Extracted data entries:
((
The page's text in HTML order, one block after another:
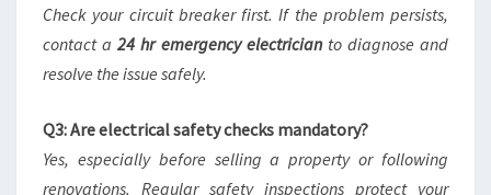
Check your circuit breaker first. If the problem persists,
contact a24 hr emergency electricianto diagnose and
resolve the issue safely.
Q3: Are electrical safety checks mandatory?
Yes, especially before selling a property or following
renovations. Regular safety inspections protect your
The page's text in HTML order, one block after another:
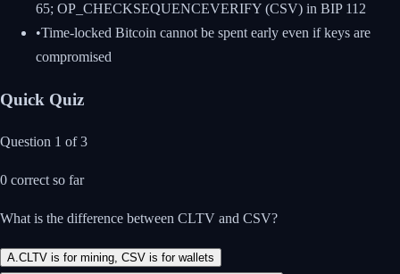
65; OP_CHECKSEQUENCEVERIFY (CSV) in BIP 112
•Time-locked Bitcoin cannot be spent early even if keys are
compromised
Quick Quiz
Question 1 of3
0 correct so far
What is the difference between CLTV and CSV?
A.CLTV is for mining, CSV is for wallets
))
◆ Exercise aim
Could you repeat all of the entries exactly, without the pictures?

◆ Exercise output
The page's text in HTML order, one block after another:
Check your circuit breaker first. If the problem persists,
contact a24 hr emergency electricianto diagnose and
resolve the issue safely.
Q3: Are electrical safety checks mandatory?
Yes, especially before selling a property or following
renovations. Regular safety inspections protect your
The page's text in HTML order, one block after another:
65; OP_CHECKSEQUENCEVERIFY (CSV) in BIP 112
•Time-locked Bitcoin cannot be spent early even if keys are
compromised
Quick Quiz
Question 1 of3
0 correct so far
What is the difference between CLTV and CSV?
A.CLTV is for mining, CSV is for wallets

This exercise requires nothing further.